UNIT-3
EXPERIMENTS – 3(B)
2. Apply different Missing Data handling techniques
a) NaN values in mathematical Operations
b) Filling in missing data
c) Forward and Backward filling of missing values
d) Filling with index values
e) Interpolation of missing values
a) NaN values in mathematical Operations
# Import math Library
import math
# Print the value of nan
print (math.nan)
OUTPUT:
nan
b) Filling in missing data
# Importing pandas and numpy
import pandas as pd
import numpy as np
# Sample DataFrame with missing values
data = {'First Score': [100, 90, np.nan, 95],
'Second Score': [30, 45, 56, np.nan],
'Third Score': [np.nan, 40, 80, 98]}
df = pd.DataFrame(data)
# Checking for missing values using isnull()
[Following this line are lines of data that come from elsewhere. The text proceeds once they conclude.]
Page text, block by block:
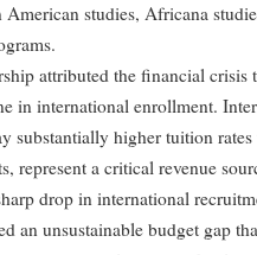
American studies, Africana
attributed the financial crisis
in international enrollment.
substantially higher tuition rates
represent a critical revenue
drop in international
an unsustainable budget gap

missing_values = df.isnull()
print(missing_values)
c) Forward and Backward filling of missing values
• Forward Fill: The missing NaN values will be replaced by the last valid
(non-null) value before them.
• Backward Fill: The missing NaN values will be replaced by the next valid
(non-null) value after them.
1. Forward Fill (ffill): NaN values are replaced by the last known value.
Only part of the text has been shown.